## [PROBLEM DETAILS]
All of the data below should be set down again verbatim, without any images.
══ EXERCISE DATA ══
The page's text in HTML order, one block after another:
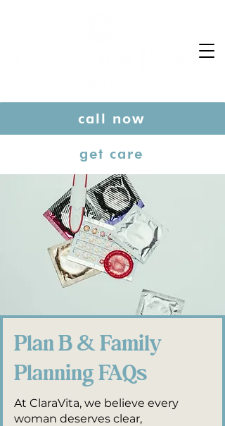
call now
get care
Plan B & Family
Planning FAQs
At ClaraVita, we believe every
woman deserves clear,
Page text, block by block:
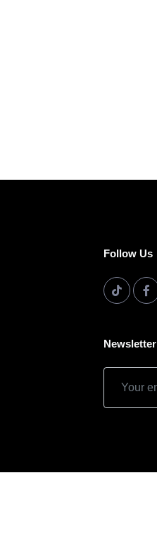
Follow Us
Newsletter
═══
## [RESULT]
The page's text in HTML order, one block after another:
call now
get care
Plan B & Family
Planning FAQs
At ClaraVita, we believe every
woman deserves clear,
Page text, block by block:
Follow Us
Newsletter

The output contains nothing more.